Available records:
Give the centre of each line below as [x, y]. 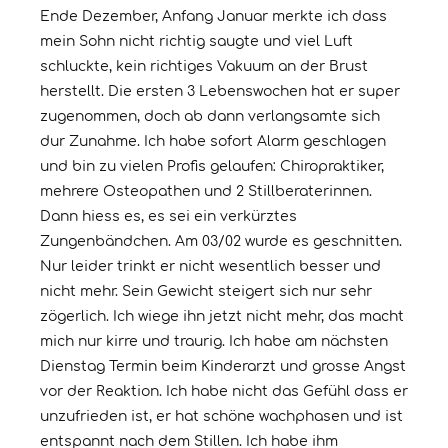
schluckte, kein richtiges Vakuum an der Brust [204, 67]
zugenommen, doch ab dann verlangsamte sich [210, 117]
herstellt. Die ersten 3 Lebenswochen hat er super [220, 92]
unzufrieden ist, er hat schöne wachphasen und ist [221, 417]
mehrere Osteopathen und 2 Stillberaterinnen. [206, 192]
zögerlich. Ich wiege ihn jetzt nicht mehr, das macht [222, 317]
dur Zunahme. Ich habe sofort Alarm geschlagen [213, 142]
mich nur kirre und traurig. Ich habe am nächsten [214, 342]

---

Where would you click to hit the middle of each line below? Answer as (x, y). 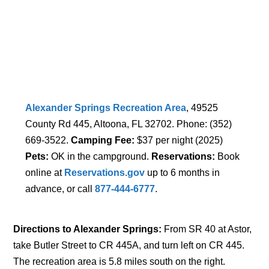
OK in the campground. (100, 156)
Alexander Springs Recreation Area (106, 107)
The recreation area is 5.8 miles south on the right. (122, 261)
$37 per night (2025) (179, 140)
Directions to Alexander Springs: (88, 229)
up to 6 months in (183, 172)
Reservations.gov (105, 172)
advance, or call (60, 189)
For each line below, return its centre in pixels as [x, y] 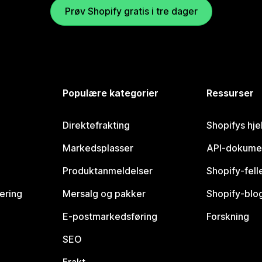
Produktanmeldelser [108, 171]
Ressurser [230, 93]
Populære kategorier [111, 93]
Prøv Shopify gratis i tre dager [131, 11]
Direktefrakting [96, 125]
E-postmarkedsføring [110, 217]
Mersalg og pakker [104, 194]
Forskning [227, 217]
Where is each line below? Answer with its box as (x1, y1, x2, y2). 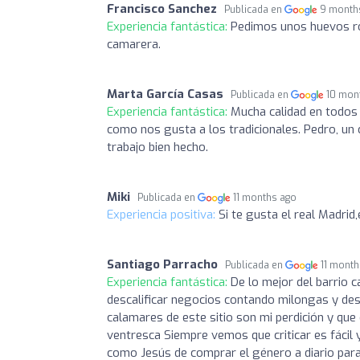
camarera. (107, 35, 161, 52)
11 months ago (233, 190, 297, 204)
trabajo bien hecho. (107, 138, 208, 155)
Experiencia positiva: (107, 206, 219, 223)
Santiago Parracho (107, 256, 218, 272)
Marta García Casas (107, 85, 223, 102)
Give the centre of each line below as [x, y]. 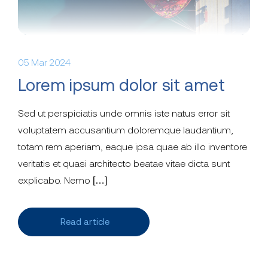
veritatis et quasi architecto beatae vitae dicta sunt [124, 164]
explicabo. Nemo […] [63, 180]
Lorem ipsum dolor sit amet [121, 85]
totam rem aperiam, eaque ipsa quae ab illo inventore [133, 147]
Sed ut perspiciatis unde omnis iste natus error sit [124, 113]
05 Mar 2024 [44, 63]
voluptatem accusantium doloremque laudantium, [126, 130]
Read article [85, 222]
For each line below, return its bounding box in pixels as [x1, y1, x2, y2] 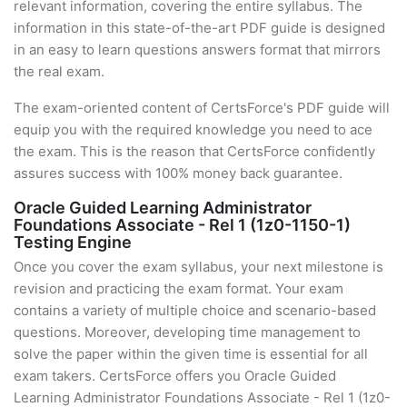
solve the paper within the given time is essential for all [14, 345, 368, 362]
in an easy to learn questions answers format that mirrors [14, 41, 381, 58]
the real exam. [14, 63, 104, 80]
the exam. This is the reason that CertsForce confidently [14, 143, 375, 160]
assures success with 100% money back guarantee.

What needs to be done: Extract from the records above the lines from the one containing "the exam. This" to the one containing "assures success with", both lines included, exactly as they appear and with nothing else.

Result of the task:
the exam. This is the reason that CertsForce confidently [14, 143, 375, 160]
assures success with 100% money back guarantee.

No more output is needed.